In the records below, repeat word for word only the lines starting at the one that contains "We use (22, 209, 53, 224)" and ending at the one that contains "измерение углов, при", pictures excluded.

(ENTRIES SHOWN):
==============================

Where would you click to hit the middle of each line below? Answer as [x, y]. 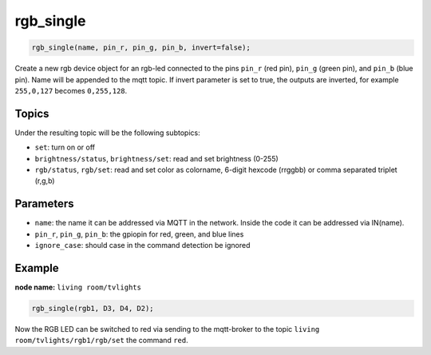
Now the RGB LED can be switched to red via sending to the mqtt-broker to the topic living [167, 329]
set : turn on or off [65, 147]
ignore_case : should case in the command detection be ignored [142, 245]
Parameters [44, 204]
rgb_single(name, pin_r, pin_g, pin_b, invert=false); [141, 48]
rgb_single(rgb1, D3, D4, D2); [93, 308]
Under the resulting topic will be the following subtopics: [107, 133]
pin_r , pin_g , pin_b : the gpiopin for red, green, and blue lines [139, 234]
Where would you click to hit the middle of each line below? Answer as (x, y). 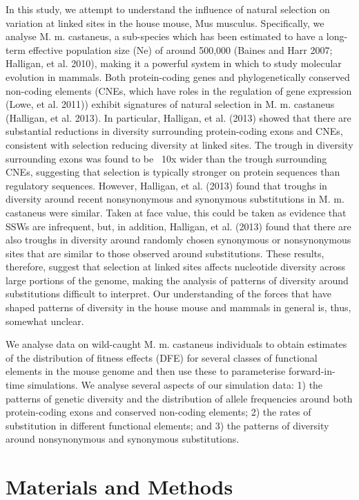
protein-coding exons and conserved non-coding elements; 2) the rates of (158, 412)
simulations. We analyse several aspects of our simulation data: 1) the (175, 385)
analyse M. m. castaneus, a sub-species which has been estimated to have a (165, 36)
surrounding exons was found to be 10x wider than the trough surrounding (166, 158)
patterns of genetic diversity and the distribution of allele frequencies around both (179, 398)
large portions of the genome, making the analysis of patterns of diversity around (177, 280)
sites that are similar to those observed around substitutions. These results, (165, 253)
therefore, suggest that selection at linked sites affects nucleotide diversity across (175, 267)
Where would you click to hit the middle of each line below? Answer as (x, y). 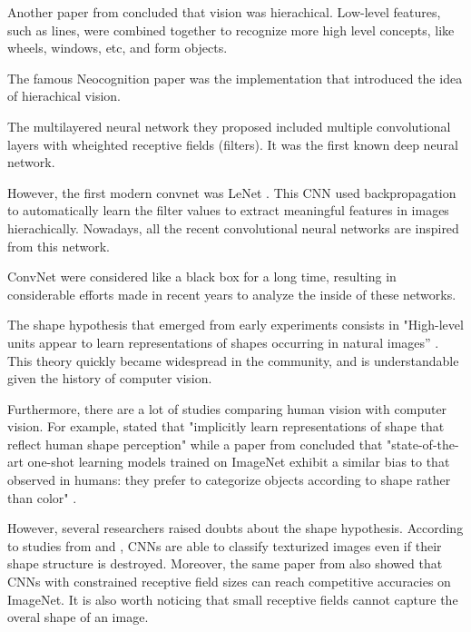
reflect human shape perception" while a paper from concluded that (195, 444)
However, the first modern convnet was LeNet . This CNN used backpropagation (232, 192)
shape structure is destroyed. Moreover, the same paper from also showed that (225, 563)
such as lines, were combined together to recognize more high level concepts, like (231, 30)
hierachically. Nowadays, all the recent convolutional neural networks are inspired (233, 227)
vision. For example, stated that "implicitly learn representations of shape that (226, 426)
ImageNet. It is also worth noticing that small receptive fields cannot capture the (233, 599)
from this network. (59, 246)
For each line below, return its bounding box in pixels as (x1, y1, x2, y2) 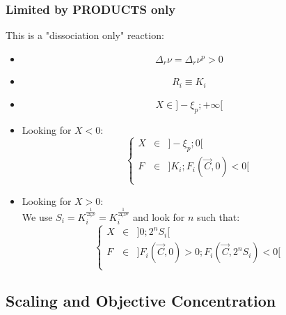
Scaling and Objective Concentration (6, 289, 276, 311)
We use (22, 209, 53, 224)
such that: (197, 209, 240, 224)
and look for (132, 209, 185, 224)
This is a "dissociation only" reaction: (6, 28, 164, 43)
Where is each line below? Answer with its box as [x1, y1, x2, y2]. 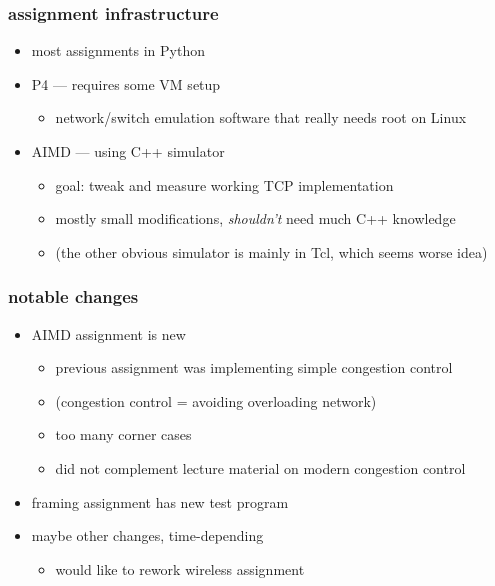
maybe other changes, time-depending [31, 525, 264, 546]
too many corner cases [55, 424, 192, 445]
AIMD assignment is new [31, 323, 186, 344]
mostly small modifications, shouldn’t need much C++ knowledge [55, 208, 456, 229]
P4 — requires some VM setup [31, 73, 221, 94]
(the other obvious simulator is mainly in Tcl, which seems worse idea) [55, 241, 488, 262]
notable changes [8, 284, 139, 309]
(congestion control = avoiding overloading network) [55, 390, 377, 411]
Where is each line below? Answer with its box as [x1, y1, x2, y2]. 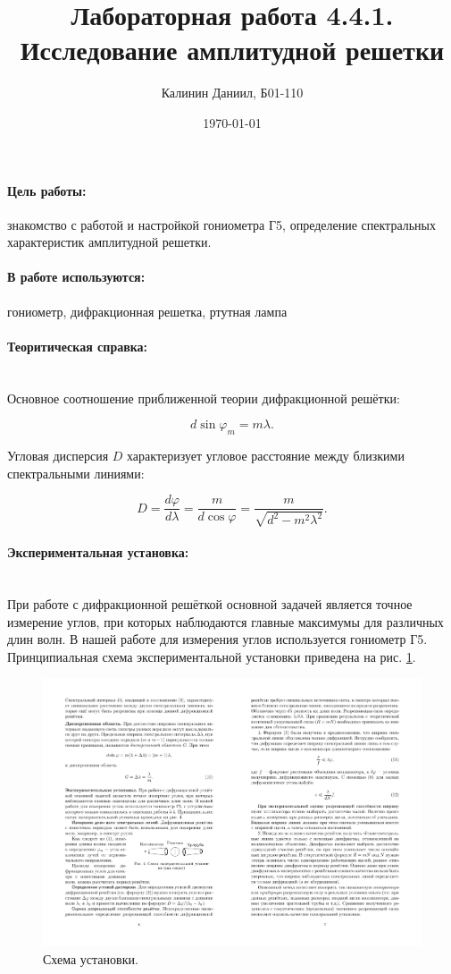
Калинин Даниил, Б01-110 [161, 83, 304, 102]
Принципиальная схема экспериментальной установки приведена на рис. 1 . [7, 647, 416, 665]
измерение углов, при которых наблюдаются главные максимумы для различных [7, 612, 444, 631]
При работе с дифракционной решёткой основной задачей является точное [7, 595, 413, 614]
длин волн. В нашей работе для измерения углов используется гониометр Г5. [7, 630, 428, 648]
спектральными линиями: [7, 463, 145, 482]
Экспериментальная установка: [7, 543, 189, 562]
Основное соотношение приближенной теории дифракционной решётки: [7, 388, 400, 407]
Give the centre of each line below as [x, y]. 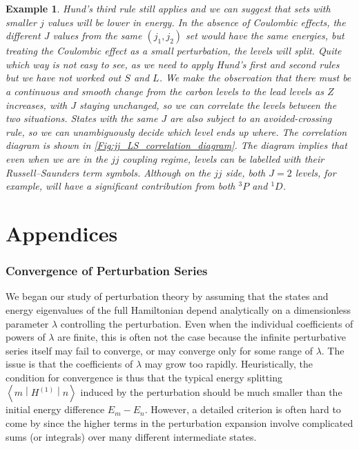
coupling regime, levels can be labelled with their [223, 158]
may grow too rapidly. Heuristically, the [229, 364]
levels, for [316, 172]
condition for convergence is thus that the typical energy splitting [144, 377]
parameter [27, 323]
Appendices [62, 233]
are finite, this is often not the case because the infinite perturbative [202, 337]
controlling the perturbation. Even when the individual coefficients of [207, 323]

==============================

(EXERCISE SOLUTION):
We use (22, 209, 53, 224)
such that: (197, 209, 240, 224)
and look for (132, 209, 185, 224)
This is a "dissociation only" reaction: (6, 28, 164, 43)
Where is each line below? Answer with its box as [x1, y1, x2, y2]. 
maybe other changes, time-depending [31, 525, 264, 546]
too many corner cases [55, 424, 192, 445]
AIMD assignment is new [31, 323, 186, 344]
mostly small modifications, shouldn’t need much C++ knowledge [55, 208, 456, 229]
P4 — requires some VM setup [31, 73, 221, 94]
(the other obvious simulator is mainly in Tcl, which seems worse idea) [55, 241, 488, 262]
notable changes [8, 284, 139, 309]
(congestion control = avoiding overloading network) [55, 390, 377, 411]
Where is each line below? Answer with its box as [x1, y1, x2, y2]. 
Калинин Даниил, Б01-110 [161, 83, 304, 102]
Принципиальная схема экспериментальной установки приведена на рис. 1 . [7, 647, 416, 665]
измерение углов, при которых наблюдаются главные максимумы для различных [7, 612, 444, 631]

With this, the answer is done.